■ Directions for this task ■
Copy out each line of the entries below in which the string "catch" appears.

■ Data provided ■
● ● ● ● ●

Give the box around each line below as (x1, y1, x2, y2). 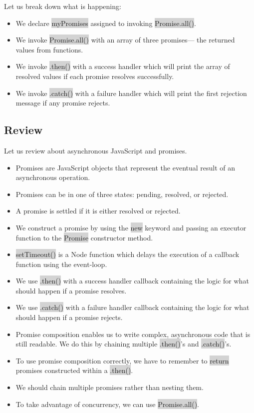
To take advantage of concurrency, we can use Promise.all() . (15, 398, 199, 409)
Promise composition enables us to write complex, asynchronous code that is (15, 328, 251, 339)
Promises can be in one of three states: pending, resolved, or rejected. (15, 188, 229, 199)
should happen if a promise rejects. (15, 312, 123, 322)
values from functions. (15, 44, 83, 54)
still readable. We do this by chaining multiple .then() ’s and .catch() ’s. (15, 338, 232, 349)
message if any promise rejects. (15, 97, 110, 108)
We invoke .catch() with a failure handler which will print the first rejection (15, 87, 247, 98)
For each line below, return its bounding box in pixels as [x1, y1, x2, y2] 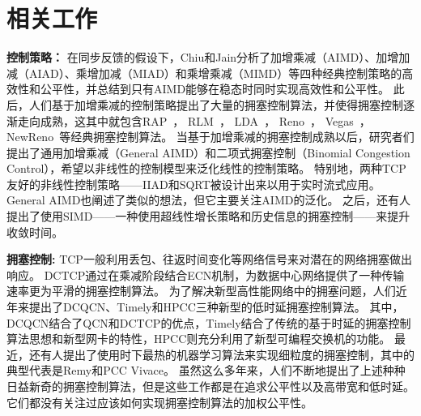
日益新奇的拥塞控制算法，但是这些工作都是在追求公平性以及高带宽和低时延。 [6, 378, 415, 394]
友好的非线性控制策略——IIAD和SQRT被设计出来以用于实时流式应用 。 [6, 175, 381, 192]
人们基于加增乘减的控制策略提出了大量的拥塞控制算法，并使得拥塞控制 [28, 96, 403, 113]
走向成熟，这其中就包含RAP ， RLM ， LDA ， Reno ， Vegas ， [17, 112, 371, 129]
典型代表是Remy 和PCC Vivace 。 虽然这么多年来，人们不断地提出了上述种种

● ● ● ● ●

■ Response area ■
still readable. We do this by chaining multiple .then() ’s and .catch() ’s. (15, 338, 232, 349)
We invoke .catch() with a failure handler which will print the first rejection (15, 87, 247, 98)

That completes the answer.